To do: Your reply should be the entries, output word for word, with each picture omitted.

*** Exercise input Section Begins ***

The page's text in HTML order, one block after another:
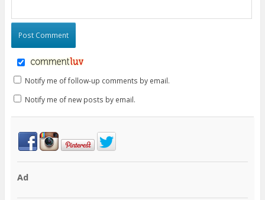
Notify me of follow-up comments by email.
Notify me of new posts by email.
Ad
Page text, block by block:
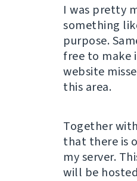
I was pretty
something
purpose.
free to make
website
this area.
Together
that there is
my server.
will be
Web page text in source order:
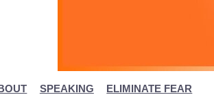
SPEAKING ELIMINATE FEAR

*** Exercise input Section Ends ***

Task solution:
The page's text in HTML order, one block after another:
Notify me of follow-up comments by email.
Notify me of new posts by email.
Ad
Page text, block by block:
I was pretty
something
purpose.
free to make
website
this area.
Together
that there is
my server.
will be
Web page text in source order:
SPEAKING ELIMINATE FEAR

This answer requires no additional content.